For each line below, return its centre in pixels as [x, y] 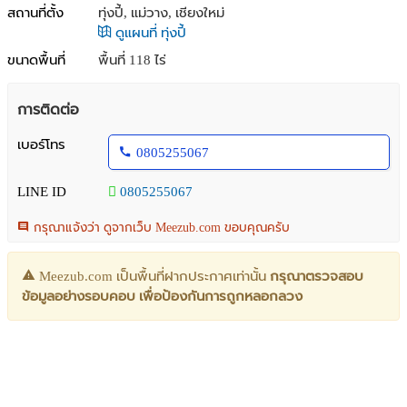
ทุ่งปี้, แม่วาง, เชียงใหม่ [161, 13]
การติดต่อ [48, 109]
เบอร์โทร [41, 144]
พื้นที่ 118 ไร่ [132, 60]
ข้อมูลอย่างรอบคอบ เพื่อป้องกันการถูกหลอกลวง [162, 296]
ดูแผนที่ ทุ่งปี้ [149, 33]
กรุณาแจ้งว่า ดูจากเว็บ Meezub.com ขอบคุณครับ [160, 228]
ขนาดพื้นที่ [36, 60]
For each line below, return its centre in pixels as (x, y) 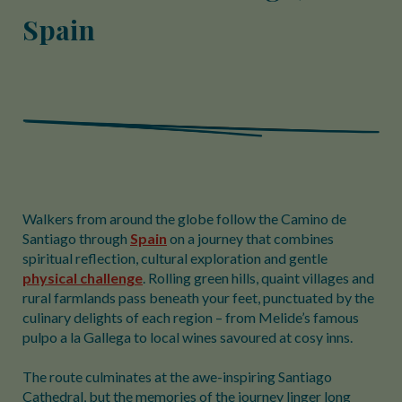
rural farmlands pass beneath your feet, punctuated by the (198, 297)
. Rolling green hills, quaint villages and (258, 278)
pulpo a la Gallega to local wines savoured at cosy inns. (188, 337)
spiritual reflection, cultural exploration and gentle (175, 258)
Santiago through (76, 238)
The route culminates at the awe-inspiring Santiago (177, 376)
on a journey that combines (250, 238)
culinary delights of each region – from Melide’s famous (191, 317)
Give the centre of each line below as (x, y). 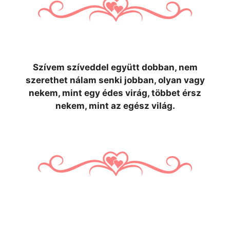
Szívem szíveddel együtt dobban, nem (115, 67)
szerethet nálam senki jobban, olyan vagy (115, 80)
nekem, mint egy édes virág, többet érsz (115, 93)
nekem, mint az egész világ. (115, 106)
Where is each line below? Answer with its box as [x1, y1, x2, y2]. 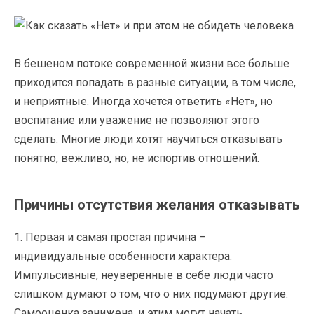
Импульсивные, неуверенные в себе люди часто [14, 268, 273, 282]
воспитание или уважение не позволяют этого [14, 113, 259, 127]
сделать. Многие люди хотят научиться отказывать [14, 132, 282, 146]
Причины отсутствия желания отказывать [14, 196, 300, 213]
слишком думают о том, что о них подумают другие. [14, 287, 288, 301]
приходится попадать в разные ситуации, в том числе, [14, 75, 296, 89]
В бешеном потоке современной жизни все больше [14, 56, 289, 70]
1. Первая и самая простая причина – [14, 230, 206, 244]
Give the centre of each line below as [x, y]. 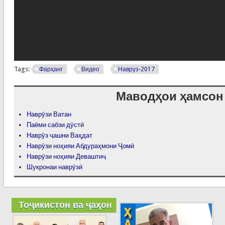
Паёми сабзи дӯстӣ [55, 125]
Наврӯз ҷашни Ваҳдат [59, 135]
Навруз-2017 [136, 69]
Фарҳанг [51, 69]
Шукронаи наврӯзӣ [54, 167]
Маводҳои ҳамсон [170, 96]
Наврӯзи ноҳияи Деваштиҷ [66, 156]
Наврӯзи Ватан [49, 114]
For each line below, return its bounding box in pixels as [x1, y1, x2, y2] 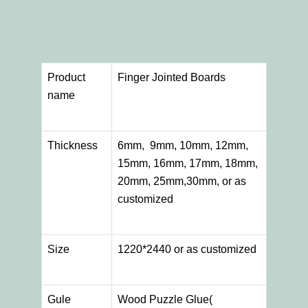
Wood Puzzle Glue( [118, 294, 212, 306]
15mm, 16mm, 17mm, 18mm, [118, 157, 258, 170]
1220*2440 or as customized [118, 243, 256, 256]
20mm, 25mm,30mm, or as [118, 175, 246, 188]
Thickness [47, 140, 98, 152]
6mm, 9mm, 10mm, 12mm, [118, 140, 248, 152]
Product [47, 71, 85, 84]
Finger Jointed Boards [118, 71, 225, 84]
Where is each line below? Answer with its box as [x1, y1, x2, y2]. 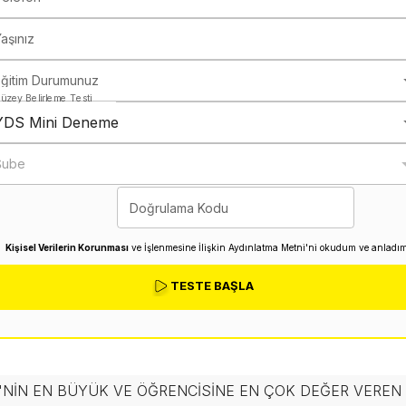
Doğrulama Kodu [130, 200, 228, 216]
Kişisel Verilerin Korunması [5, 241, 129, 253]
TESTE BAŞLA [170, 278, 254, 293]
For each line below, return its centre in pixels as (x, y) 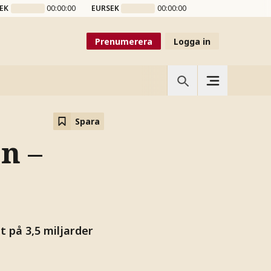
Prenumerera (124, 41)
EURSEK (105, 8)
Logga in (192, 41)
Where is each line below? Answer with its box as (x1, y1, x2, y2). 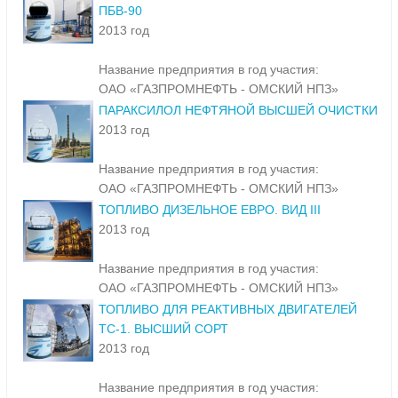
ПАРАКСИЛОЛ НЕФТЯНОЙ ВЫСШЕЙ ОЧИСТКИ (99, 103, 378, 118)
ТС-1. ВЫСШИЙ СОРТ (99, 322, 228, 337)
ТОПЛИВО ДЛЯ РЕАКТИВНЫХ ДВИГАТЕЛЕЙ (99, 302, 357, 317)
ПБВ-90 (99, 4, 142, 19)
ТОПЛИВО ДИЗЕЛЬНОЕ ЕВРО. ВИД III (99, 203, 321, 218)
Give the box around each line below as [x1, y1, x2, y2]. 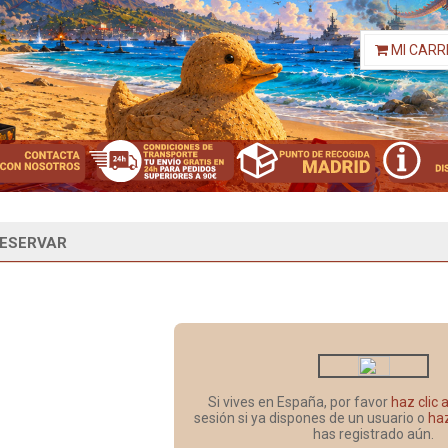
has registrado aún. [313, 425, 435, 442]
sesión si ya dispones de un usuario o [194, 409, 429, 426]
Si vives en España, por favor [207, 393, 391, 410]
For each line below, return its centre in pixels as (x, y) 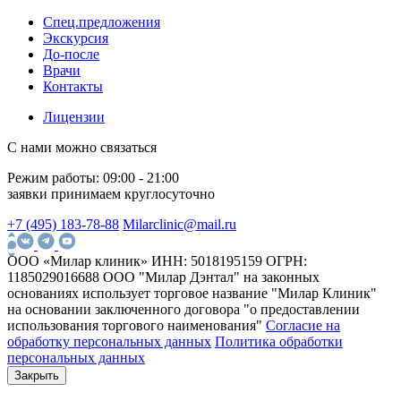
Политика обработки (279, 341)
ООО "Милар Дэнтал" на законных (211, 277)
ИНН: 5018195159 (207, 260)
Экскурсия (76, 38)
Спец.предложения (102, 21)
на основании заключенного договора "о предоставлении (183, 309)
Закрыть (37, 375)
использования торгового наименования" (135, 325)
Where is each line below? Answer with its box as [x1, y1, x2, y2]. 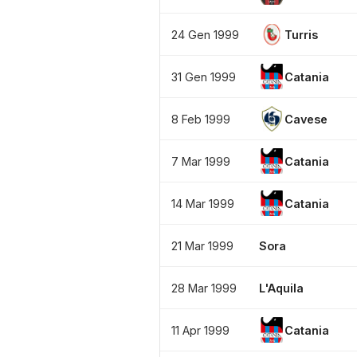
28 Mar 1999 [171, 280, 237, 295]
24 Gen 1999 [171, 27, 239, 41]
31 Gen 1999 [171, 69, 236, 84]
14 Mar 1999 [171, 196, 234, 210]
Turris [284, 27, 318, 41]
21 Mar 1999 [171, 238, 233, 253]
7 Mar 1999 [171, 154, 230, 168]
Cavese [284, 112, 328, 126]
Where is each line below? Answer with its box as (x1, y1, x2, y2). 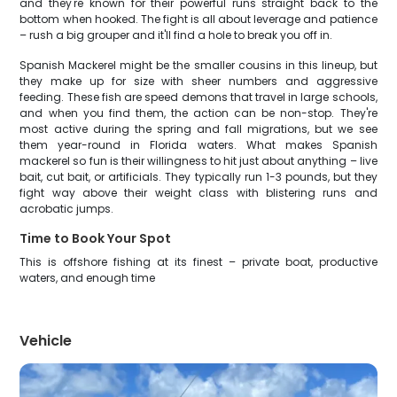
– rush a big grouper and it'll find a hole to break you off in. (19, 27, 333, 43)
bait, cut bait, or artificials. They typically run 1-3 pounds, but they (19, 169, 378, 184)
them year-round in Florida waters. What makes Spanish (19, 137, 378, 152)
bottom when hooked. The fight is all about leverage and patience (19, 12, 378, 27)
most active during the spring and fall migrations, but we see (19, 121, 378, 136)
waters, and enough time (19, 270, 156, 285)
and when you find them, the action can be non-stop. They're (19, 105, 378, 121)
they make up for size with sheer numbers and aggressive (19, 74, 378, 89)
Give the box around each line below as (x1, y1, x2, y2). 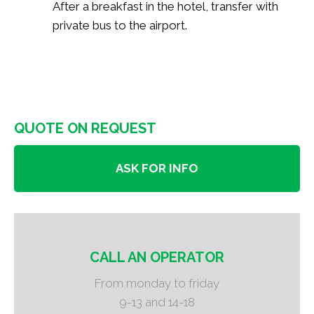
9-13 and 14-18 (119, 294, 195, 309)
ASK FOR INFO (116, 161, 198, 175)
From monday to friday (95, 275, 219, 290)
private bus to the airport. (53, 18, 187, 32)
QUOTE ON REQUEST (14, 119, 156, 137)
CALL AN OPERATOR (90, 248, 224, 266)
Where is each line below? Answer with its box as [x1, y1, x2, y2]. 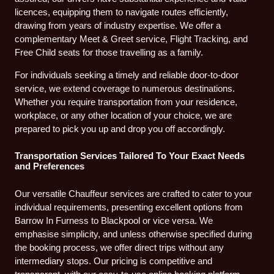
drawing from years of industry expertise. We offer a [15, 20, 221, 31]
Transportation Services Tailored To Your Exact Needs [15, 150, 245, 161]
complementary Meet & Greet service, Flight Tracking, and [15, 34, 248, 45]
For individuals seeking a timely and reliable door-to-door [15, 70, 239, 81]
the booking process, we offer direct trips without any [15, 242, 224, 253]
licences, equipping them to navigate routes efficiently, [15, 7, 229, 18]
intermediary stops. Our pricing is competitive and [15, 255, 213, 266]
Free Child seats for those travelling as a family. [15, 47, 204, 58]
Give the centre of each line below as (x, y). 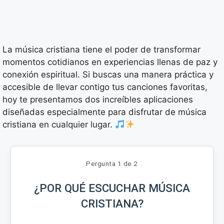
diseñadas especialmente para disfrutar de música (104, 112)
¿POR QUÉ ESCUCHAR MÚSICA (112, 188)
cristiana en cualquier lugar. (59, 125)
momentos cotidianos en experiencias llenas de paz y (110, 62)
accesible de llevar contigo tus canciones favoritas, (105, 87)
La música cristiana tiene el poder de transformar (101, 50)
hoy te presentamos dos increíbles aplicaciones (98, 100)
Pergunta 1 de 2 (112, 164)
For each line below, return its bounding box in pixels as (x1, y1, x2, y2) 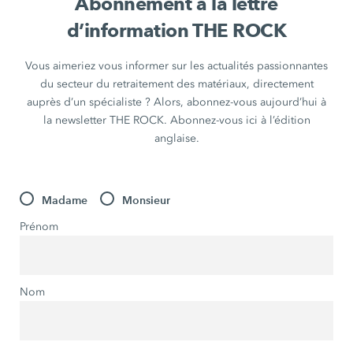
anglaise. (154, 132, 199, 145)
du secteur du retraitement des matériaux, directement (39, 77, 314, 91)
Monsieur (122, 193, 171, 207)
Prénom (20, 220, 59, 233)
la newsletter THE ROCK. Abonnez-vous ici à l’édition (43, 113, 310, 127)
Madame (42, 193, 88, 207)
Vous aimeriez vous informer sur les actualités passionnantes (25, 59, 328, 72)
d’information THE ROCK (66, 19, 287, 42)
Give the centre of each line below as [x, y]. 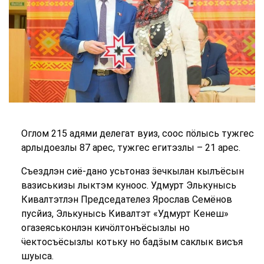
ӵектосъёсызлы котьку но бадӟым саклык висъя [132, 242]
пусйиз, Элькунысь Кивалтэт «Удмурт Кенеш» [125, 214]
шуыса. [37, 256]
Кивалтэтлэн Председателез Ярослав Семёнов [126, 199]
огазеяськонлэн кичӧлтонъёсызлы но [105, 228]
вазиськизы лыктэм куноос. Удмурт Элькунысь [128, 185]
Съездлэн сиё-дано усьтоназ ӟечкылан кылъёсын [132, 171]
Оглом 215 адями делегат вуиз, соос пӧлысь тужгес [137, 133]
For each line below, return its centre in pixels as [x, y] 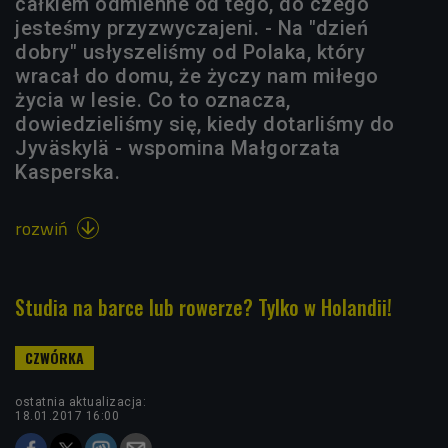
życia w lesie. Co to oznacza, [153, 99]
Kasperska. [67, 171]
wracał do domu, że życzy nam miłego [197, 75]
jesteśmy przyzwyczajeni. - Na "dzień [191, 27]
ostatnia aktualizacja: [80, 401]
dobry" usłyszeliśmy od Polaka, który [190, 51]
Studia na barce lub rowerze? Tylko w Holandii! [203, 306]
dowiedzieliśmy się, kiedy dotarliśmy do [205, 123]
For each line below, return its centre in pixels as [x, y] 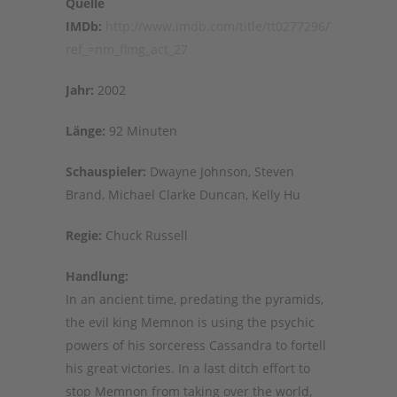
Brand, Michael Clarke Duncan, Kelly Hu [183, 195]
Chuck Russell [145, 235]
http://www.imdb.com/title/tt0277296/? [220, 26]
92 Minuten [141, 131]
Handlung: [97, 276]
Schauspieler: [106, 171]
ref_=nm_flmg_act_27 [127, 49]
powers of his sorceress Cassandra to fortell [196, 345]
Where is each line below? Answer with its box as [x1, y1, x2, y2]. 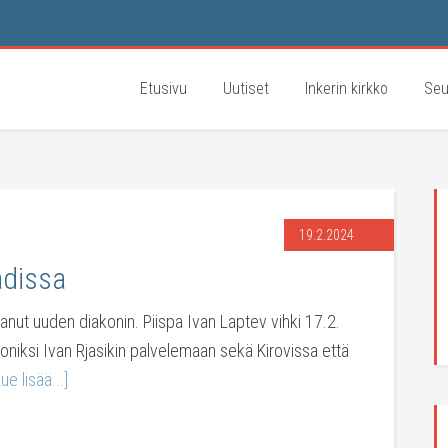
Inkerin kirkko [305, 79, 388, 98]
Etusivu [140, 79, 187, 98]
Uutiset [223, 79, 269, 98]
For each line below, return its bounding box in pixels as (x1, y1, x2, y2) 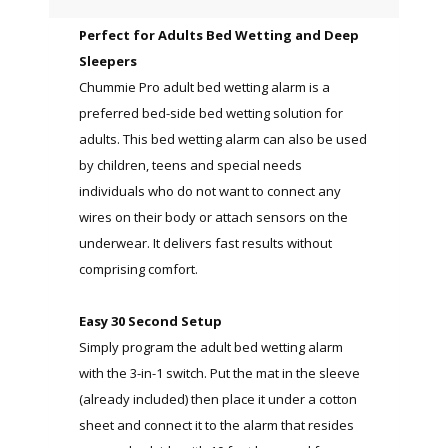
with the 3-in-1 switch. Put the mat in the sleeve (79, 363, 360, 382)
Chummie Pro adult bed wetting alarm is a (79, 77, 330, 96)
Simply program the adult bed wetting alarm (79, 337, 343, 356)
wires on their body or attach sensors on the (79, 207, 348, 226)
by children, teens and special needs (79, 155, 302, 174)
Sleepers (79, 51, 137, 70)
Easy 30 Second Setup (79, 311, 222, 330)
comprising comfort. (79, 259, 198, 278)
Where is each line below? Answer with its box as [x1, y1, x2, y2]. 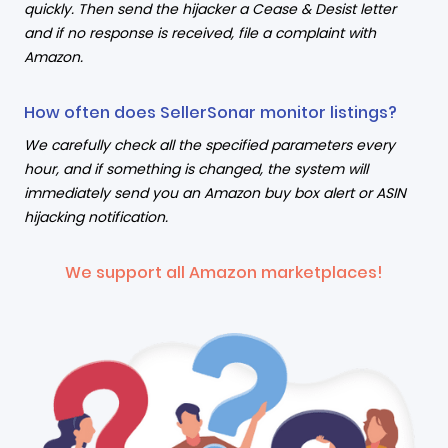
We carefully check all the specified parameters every [24, 134, 395, 155]
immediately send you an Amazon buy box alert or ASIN [24, 182, 406, 203]
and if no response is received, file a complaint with [24, 22, 376, 43]
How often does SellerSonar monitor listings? [24, 100, 397, 124]
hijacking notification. [24, 206, 168, 227]
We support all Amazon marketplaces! [65, 260, 383, 284]
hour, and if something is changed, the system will [24, 158, 368, 179]
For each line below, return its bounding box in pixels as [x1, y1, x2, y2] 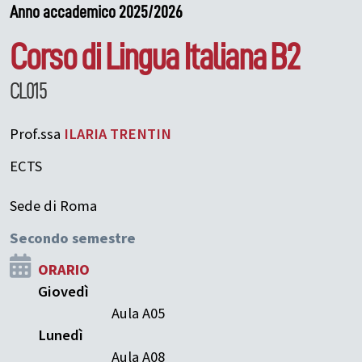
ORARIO [38, 259, 90, 280]
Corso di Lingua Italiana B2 [10, 38, 300, 76]
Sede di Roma [10, 196, 97, 217]
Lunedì [38, 324, 83, 346]
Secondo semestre [10, 227, 136, 249]
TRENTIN [110, 123, 171, 145]
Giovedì [38, 280, 89, 302]
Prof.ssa [10, 123, 64, 145]
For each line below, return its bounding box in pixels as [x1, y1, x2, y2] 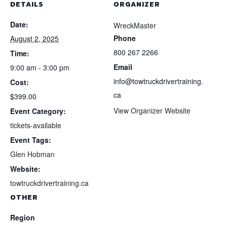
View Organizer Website [113, 105, 191, 116]
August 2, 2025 [10, 33, 59, 44]
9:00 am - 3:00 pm [10, 62, 69, 72]
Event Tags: [10, 135, 51, 145]
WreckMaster [113, 20, 156, 30]
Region [10, 212, 35, 222]
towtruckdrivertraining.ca [10, 178, 89, 188]
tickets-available [10, 120, 61, 130]
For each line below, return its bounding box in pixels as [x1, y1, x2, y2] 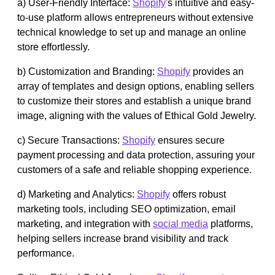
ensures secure [155, 134, 225, 145]
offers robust [170, 188, 226, 199]
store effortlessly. [17, 41, 90, 52]
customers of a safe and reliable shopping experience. [17, 164, 252, 175]
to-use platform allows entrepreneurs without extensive [17, 12, 254, 23]
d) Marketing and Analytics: [17, 188, 137, 199]
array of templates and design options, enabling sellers [17, 80, 254, 91]
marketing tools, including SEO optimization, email [17, 203, 236, 214]
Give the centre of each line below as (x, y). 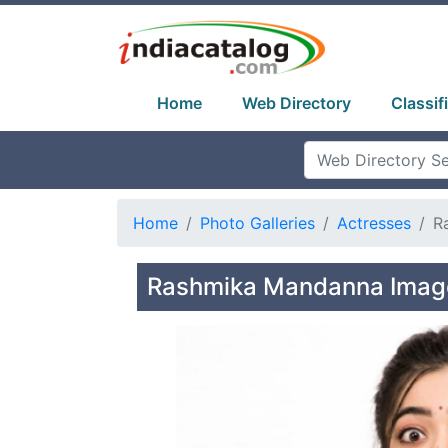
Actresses (374, 223)
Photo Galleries (257, 223)
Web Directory (296, 103)
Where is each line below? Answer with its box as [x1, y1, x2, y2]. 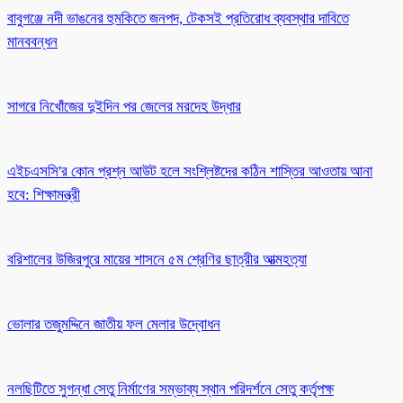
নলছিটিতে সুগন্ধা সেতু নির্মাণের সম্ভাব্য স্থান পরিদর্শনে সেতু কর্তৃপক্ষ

★ ★ ★ ★

Your reply must consist solely of the number of lines in the listing above that include the word "Amazon".

### Output below
2